Right-angled triangle used for the base of Pythagoras theorem
The first Pythagorean identity
The first Pythagorean identity is \( \sin^2 \theta + \cos^2 \theta = 1\). This can be derived using Pythagoras theorem and the unit circle.
Unit circle showing the derivation for the first Pythagorean identity
We know that \( a^2 + b^2 = c^2\) so \( \sin^2 \theta + \cos^2 \theta = 1\).
The second Pythagorean identity
The second Pythagorean identity is \( \tan^2\theta + 1 = \sec^2\theta \). This is derived by taking the first Pythagorean identity and dividing it by \(\cos^2\theta\):
\[ \frac{\sin^2\theta}{\cos^2\theta} + \frac{\cos^2\theta} {\cos^2\theta} = \frac{1}{\cos^2\theta} .\]
Remember that
\[ \frac{\sin\theta}{\cos\theta} = \tan\theta \mbox{ and } \frac{1}{\cos\theta} = \sec\theta.\]
Simplifying this expression we get \( \tan^2\theta + 1 = \sec^2\theta \).
The third Pythagorean identity
The third Pythagorean identity is \( 1 + \cot^2\theta = \csc^2\theta\). This is derived by taking the first Pythagorean identity and dividing it by \(\sin^2\theta\):
\[ \frac{\sin^2\theta}{\sin^2\theta} + \frac{\cos^2\theta} {\sin^2\theta} = \frac{1}{\sin^2\theta} .\]
Remember that
\[ \frac{\cos\theta}{\sin\theta} = \cot\theta \mbox{ and } \frac{1}{\sin\theta} = \csc\theta.\]
Now we can simplify this expression to \( 1 + \cot^2\theta = \csc^2\theta\).
How to use Pythagorean identities
We will now look at three examples of using each of the Pythagorean identities to answer questions.
Simplify \(\sin x \cos^2 x = \sin x -1\) and find the value of \(x\): \(0 < x < 2\pi\).
For this, we will need to use the first Pythagorean identity: \( \sin^2 \theta + \cos^2 \theta = 1\) and rearrange it:
\[ \cos^2 x = 1 - \sin^2 x .\]
We can now substitute \(1 - \sin^2 x \) into the expression:
\[ \sin x \cos^2 x = \sin x(1 - \sin^2 x ).\]
Simplifying this and setting it equal to the right hand side, we get
\[ \sin x - \sin^3 x = \sin x -1 \]
or
\[-\sin^3 x = -1. \]
So \( \sin x = 1 \) and \(x = \frac{\pi}{2}\).

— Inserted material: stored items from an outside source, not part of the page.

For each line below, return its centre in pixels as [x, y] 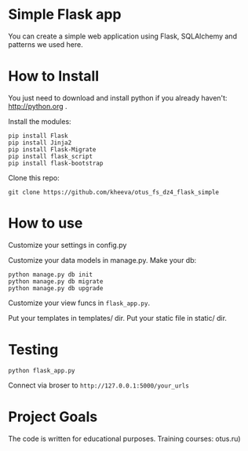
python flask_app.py [42, 370]
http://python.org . [38, 106]
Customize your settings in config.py [67, 245]
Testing [33, 350]
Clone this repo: [34, 177]
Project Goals [53, 416]
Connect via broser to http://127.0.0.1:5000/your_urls [99, 385]
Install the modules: [40, 121]
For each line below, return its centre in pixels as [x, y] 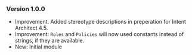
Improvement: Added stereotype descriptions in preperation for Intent [100, 22]
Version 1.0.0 [26, 9]
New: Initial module [38, 47]
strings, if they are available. [49, 41]
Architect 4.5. [31, 28]
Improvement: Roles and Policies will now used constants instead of [99, 34]
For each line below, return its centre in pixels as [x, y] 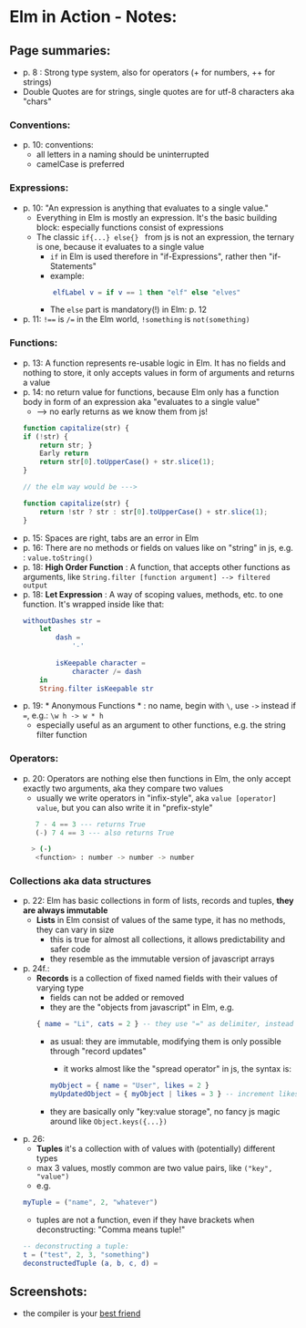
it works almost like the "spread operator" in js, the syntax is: [177, 1069]
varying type [60, 988]
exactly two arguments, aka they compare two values [123, 788]
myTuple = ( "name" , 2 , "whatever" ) [90, 1203]
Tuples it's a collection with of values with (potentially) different [156, 1149]
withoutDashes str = [61, 621]
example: [67, 275]
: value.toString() [58, 557]
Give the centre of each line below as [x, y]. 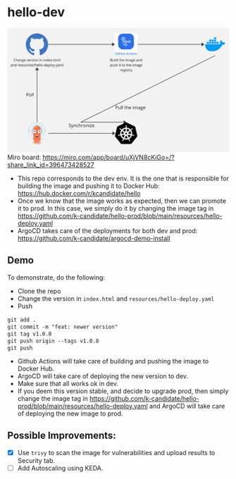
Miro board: [24, 157]
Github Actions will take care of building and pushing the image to [113, 361]
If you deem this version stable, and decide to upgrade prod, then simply [123, 391]
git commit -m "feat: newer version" [63, 327]
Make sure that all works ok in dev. [68, 383]
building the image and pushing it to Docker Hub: [88, 186]
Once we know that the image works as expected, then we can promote [122, 201]
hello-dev [36, 12]
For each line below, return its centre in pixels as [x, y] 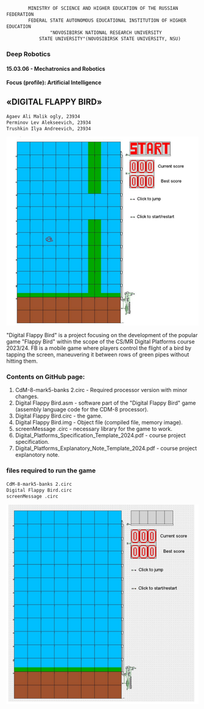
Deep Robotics [28, 54]
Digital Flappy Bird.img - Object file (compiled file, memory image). [99, 422]
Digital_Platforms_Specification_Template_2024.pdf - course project [100, 435]
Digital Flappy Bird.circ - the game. [59, 416]
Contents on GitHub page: [46, 377]
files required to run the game [51, 471]
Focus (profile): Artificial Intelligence [54, 83]
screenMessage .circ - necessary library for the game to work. [93, 429]
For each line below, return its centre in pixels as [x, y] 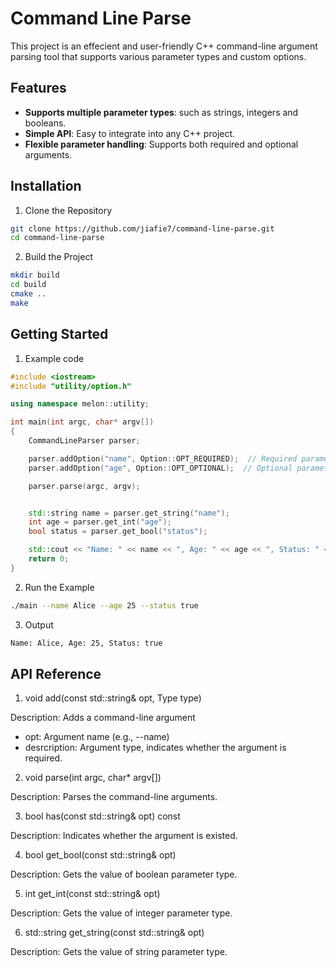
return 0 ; [49, 559]
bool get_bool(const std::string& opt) [100, 855]
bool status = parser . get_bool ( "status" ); [118, 532]
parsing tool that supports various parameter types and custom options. [158, 56]
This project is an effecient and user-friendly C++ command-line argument [164, 46]
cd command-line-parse [57, 238]
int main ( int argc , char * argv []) [82, 422]
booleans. [45, 123]
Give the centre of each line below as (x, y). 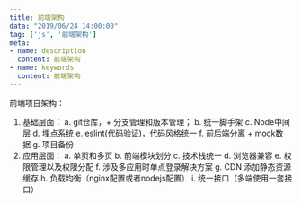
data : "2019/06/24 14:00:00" (64, 26)
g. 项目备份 (53, 144)
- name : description (48, 51)
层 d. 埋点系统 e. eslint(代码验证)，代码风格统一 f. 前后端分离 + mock (149, 133)
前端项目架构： (37, 102)
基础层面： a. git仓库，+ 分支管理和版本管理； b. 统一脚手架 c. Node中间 (156, 121)
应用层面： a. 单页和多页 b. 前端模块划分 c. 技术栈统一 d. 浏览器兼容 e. (152, 155)
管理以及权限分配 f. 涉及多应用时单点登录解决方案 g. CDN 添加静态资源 (161, 166)

If \(\cos x = 0.78\), what is the value of \(\tan x\)?
For this, we need to use the fact that \( \tan^2x + 1 = \sec^2x \). We also know that
\[ \sec x = \frac{1}{\cos x}\]
therefore
\[ \sec x = \frac{1}{0.78} = 1.282 .\]
We can now substitute this value into the equation and find \( \tan x\):
\[ \tan^2 x + 1 = (1.282)^2 \]
so
\[ \tan^2 x = (1.282)^2 -1 \]
and \( \tan x = 0.802\).
Solve for \(x\) between \(0^\circ\) and \(180^\circ\):
\[ \cot^2 (2x)+ \csc (2x) - 1 = 0.\]
In this case, we need to use the third Pythagorean identity, \( 1 + \cot^2\theta = \csc^2\theta\).

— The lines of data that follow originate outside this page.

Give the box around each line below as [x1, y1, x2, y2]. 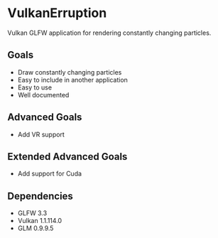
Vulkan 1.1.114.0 [17, 217, 62, 225]
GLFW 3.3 [17, 209, 48, 217]
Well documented [17, 90, 70, 99]
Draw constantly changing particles [17, 67, 122, 76]
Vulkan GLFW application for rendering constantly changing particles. [7, 28, 212, 37]
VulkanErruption [7, 5, 107, 21]
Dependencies [7, 190, 73, 202]
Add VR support [17, 130, 65, 139]
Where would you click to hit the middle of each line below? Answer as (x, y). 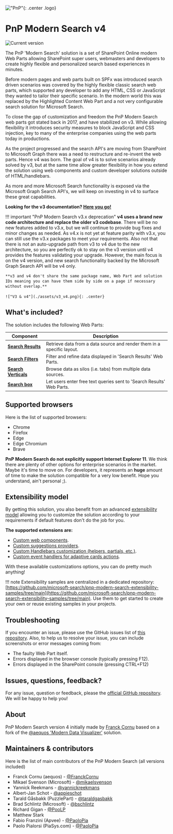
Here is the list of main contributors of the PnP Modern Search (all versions (85, 761)
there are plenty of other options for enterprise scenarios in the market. (81, 464)
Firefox (20, 432)
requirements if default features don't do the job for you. (65, 520)
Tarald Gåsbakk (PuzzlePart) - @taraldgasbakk (63, 798)
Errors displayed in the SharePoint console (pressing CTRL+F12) (81, 665)
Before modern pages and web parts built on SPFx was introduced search (84, 79)
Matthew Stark (28, 815)
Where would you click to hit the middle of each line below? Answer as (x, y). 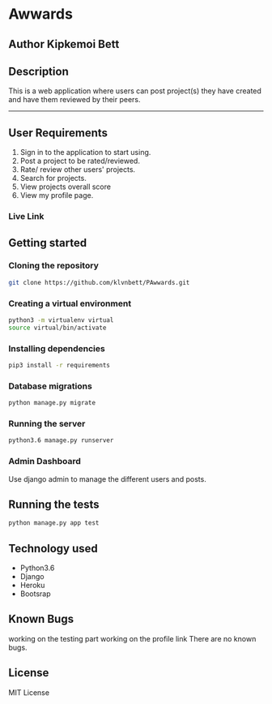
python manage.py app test (54, 523)
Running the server (47, 424)
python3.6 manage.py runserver (61, 440)
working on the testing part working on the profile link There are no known (132, 638)
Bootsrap (35, 594)
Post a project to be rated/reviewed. (80, 161)
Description (38, 71)
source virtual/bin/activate (57, 328)
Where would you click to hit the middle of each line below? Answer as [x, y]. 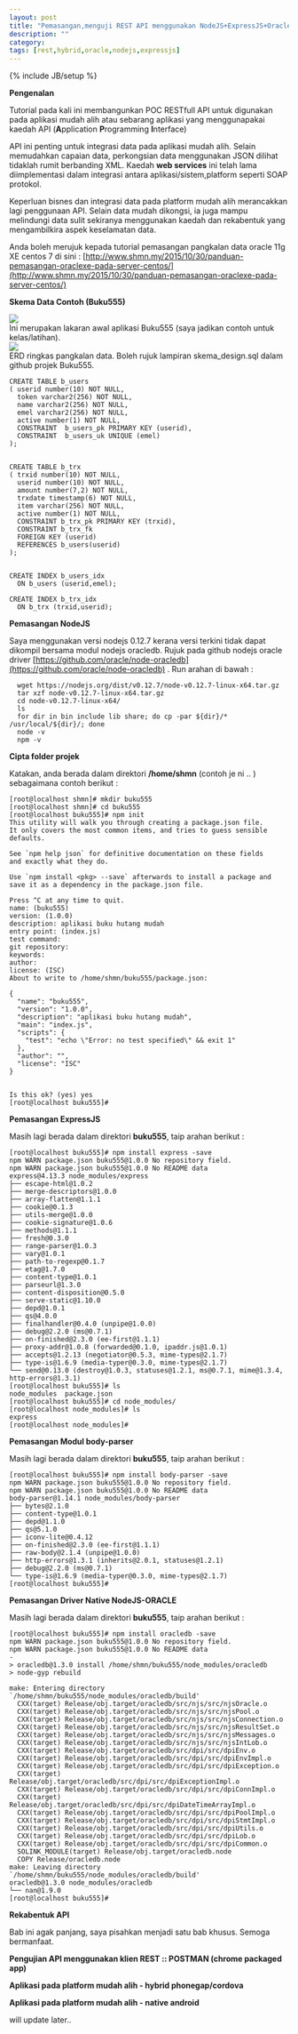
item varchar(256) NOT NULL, [71, 506]
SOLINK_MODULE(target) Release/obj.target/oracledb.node [125, 1852]
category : [27, 42]
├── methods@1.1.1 [43, 1231]
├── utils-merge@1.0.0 [51, 1215]
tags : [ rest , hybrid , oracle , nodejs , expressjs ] [94, 51]
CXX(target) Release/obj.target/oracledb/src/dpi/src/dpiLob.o [136, 1837]
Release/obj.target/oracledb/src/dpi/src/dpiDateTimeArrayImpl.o [132, 1806]

If we rearrange this identity, we get \( \cot^2\theta = \csc^2\theta - 1\). In this case \(\theta = 2x\) and we can plug in this rearranged identity into our equation:
\[ \left( \csc^2(2x) - 1 \right) + \csc 2x - 1 = 0 \]
so
\[ \csc^2 2x + \csc 2x - 2 = 0.\]
We can treat this as a quadratic that we can factorise into
\[(\csc 2x + 2)(\csc 2x - 1) = 0.\]
We can now solve this and get \( \csc 2x = -2\) or \( \csc 2x = 1\), so \( \sin 2x = -\frac{1}{2}\) or \(\sin x = 1\). Therefore \(2x = 210^\circ\), \(330^\circ\), \(90^\circ\). and \(x = 45^\circ\), \(105^\circ\), \(165^\circ\).
Pythagorean Identities - Key takeaways
The first Pythagorean identity is \( \sin^2 \theta + \cos^2 \theta = 1\).
The second Pythagorean identity is \( \tan^2\theta + 1 = \sec^2\theta \).
The third Pythagorean identity is \( 1 + \cot^2\theta = \csc^2\theta\).
The first identity is derived from the Pythagorean theorem \( a^2 + b^2 = c^2\) and the unit circle.
The second and third identities are derived from the first identity.